Thus we have put together a right noble pipe, and will now take a peep at the apparatus requisite to its enjoyment. The most indispensable, certainly, is tobacco. To lecture on the various qualities of this article, we want both patience and sufficient knowledge. How many descending steps are there between the finest Knaster, and the weed which fumes up rank and qualmish from the pipe of the wood-cutter! The worst sort is jocosely called "three times round the body for a farthing," which may fittingly be smoked over that liquor called "three-men wine," because it would require two men to hold a man while the third forced this Tartarian wine down his throat.
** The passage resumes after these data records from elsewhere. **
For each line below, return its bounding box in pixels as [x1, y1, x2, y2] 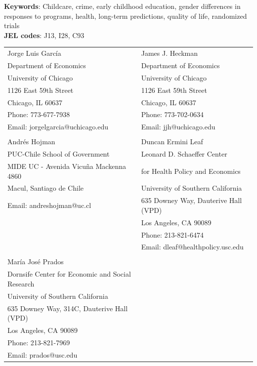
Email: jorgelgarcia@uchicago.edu [7, 122, 109, 132]
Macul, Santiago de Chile [7, 183, 84, 193]
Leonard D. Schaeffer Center [141, 149, 227, 159]
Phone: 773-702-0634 [141, 109, 204, 120]
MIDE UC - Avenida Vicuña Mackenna [7, 161, 126, 171]
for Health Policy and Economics [141, 165, 241, 176]
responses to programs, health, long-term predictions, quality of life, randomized [4, 10, 247, 21]
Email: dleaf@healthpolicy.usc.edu [141, 242, 244, 252]
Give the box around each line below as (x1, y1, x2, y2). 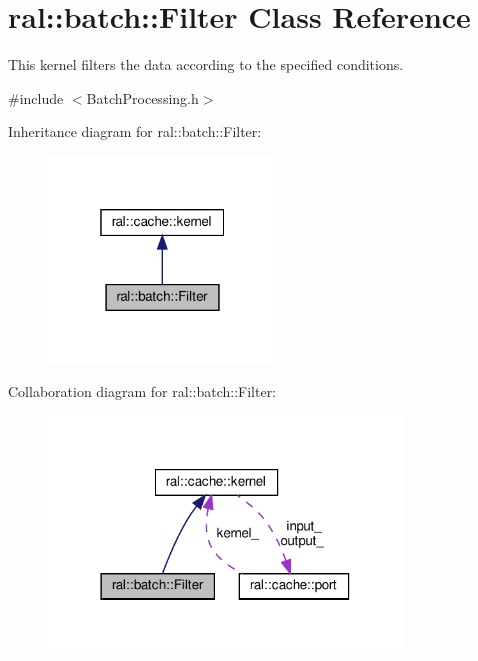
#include (8, 87, 64, 108)
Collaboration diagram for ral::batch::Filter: (8, 381, 277, 402)
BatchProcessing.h (86, 87, 199, 108)
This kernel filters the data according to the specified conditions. (8, 54, 404, 75)
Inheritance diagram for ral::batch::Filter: (8, 121, 262, 142)

Much luxury is expended over that little ornamental repository for the preservation of this precious commodity--the so-called tobacco-casket Abroad the student carries the narcotic herb with him in a tobacco-pouch, which is often ornamented with embroidery by some fair hand. The long and thickly-piled together strips of paper (spills), which are used to light the pipes, are in Germany known by the name of "Fidibus," and its derivation from "fidelibus patribus," the jolly monks, shows that these good fellows did not despise the enjoyment of tobacco, when they could in private breathe its beatifying fumes.
Another yet similar derivation is the following. At the time when the students were forbidden to smoke tobacco, they had private smoking-companies, where the host sent round a Latin bill with the following contents, which the student who agreed to go to it, undersigned not with his real, but with a purposely assumed name:
Fid. Ibus.
S. D. N. H.
Hodie hora vii. a. v. s.
That is, Fidelibus fratribus salutem dicit N. hospes. Hodie hora septima (apparebit in museo meo, herba Nicotiana) abunde vobis satisfaciam. As soon as they all were assembled, they placed themselves in a circle, and each lit his pipe with his bill, as a Fid....ibus offering--whence arose the term Fidibus.
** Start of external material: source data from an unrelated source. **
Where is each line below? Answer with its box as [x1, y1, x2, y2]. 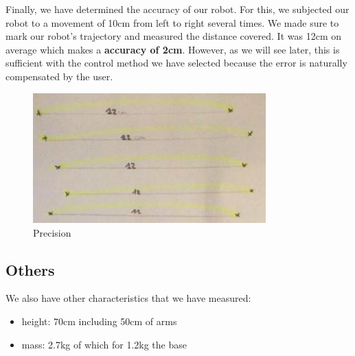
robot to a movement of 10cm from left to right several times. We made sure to [5, 15, 339, 29]
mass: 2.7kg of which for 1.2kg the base [21, 337, 187, 351]
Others [5, 259, 55, 280]
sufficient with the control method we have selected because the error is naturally [5, 56, 347, 70]
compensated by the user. [5, 69, 113, 83]
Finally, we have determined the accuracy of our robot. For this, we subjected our [5, 2, 350, 16]
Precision [33, 225, 71, 239]
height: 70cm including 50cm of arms [21, 313, 177, 328]

The inconsumable Fidibus is a new invention with which our English friend, Mr. Traveller, was struck in the lodging of Freisleben, and in his notes thereon very graphically described.
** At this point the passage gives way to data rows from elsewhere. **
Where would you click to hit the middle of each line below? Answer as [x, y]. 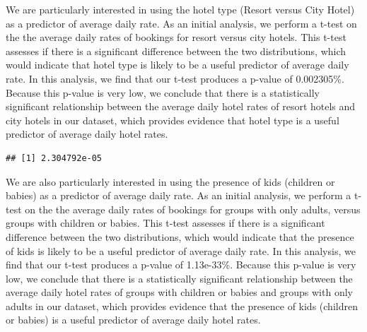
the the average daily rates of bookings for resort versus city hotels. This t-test [176, 37]
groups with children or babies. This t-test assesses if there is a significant [165, 223]
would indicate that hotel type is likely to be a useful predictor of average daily [177, 65]
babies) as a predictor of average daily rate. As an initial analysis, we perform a [179, 195]
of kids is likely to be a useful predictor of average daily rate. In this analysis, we [181, 250]
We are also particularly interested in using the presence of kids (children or [170, 181]
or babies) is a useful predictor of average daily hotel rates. [133, 320]
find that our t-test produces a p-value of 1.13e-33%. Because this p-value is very [181, 265]

When we have smoked a while, it is necessary to press together the mass which has expanded itself proudly in the pipe head, and for this purpose is used a sort of stamper, or stopper, also furnished with a knob of wood. This instrument has received a variety of names. In Heidelberg it is called Dentsch,--a name coined for the cogent reason that it will rhyme with mensch, without which the poet would find himself in what the Americans call, an "eternal fix." Another name is Melibocus, after the mountain on the Bergstrasse. In this instrument there is generally contained a wire, which you can draw out in order to give air to the clogged up part of your pipe. It is thus at once a stopper and an opener.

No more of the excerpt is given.